Brief:
From the records that follow, return exactly the lines beginning at the one that contains "yarn start:firefox (9, 549, 84, 559)" and ending at the one that contains "x ( i ) = feature", pictures left out.

Entries taken from a collection
--------------------

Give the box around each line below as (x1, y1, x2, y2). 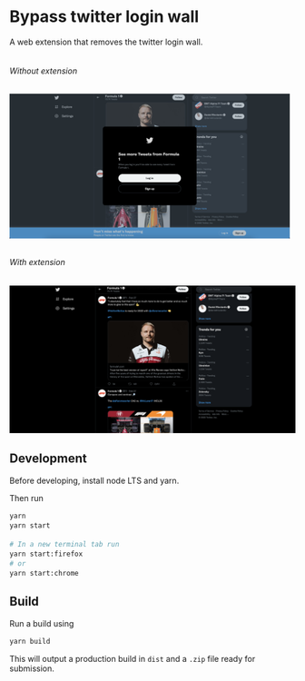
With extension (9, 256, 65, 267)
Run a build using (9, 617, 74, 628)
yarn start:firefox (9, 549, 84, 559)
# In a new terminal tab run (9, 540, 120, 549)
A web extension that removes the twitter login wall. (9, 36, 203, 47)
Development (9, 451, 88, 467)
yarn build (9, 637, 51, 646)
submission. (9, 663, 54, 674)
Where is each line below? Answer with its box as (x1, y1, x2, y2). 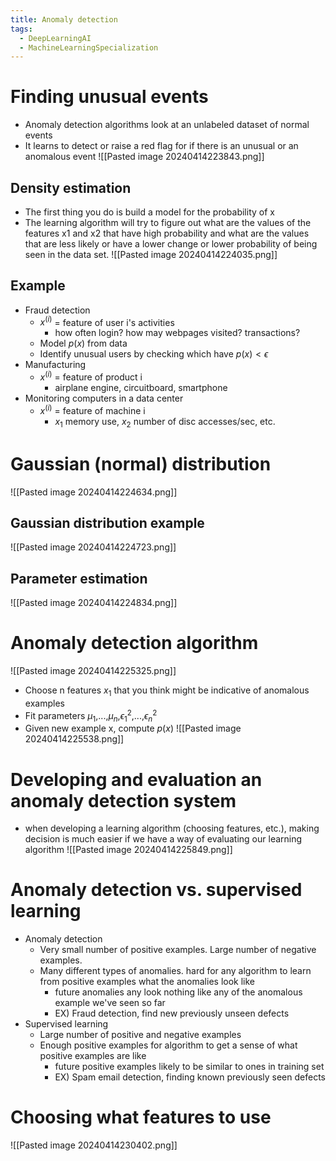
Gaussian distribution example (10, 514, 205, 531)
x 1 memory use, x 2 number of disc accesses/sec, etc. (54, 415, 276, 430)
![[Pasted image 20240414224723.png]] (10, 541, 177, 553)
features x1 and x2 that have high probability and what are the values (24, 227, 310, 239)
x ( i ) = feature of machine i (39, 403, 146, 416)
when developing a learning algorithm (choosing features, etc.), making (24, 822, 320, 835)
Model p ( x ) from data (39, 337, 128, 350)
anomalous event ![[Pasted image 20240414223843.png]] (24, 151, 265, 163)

--------------------

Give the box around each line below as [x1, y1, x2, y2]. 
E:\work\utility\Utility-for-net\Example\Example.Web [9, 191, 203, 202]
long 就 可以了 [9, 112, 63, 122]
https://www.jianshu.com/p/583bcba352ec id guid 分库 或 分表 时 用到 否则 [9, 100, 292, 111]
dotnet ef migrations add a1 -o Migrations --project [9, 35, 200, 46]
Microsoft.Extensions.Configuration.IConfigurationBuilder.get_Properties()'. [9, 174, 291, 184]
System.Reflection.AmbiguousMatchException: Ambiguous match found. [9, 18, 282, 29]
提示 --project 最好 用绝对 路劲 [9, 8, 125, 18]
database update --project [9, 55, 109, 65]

--------------------

Solution to the problem:
yarn start:firefox (9, 549, 84, 559)
# In a new terminal tab run (9, 540, 120, 549)
A web extension that removes the twitter login wall. (9, 36, 203, 47)
Development (9, 451, 88, 467)
yarn build (9, 637, 51, 646)
submission. (9, 663, 54, 674)
Where is each line below? Answer with its box as (x1, y1, x2, y2). 
Gaussian distribution example (10, 514, 205, 531)
x 1 memory use, x 2 number of disc accesses/sec, etc. (54, 415, 276, 430)
![[Pasted image 20240414224723.png]] (10, 541, 177, 553)
features x1 and x2 that have high probability and what are the values (24, 227, 310, 239)
x ( i ) = feature of machine i (39, 403, 146, 416)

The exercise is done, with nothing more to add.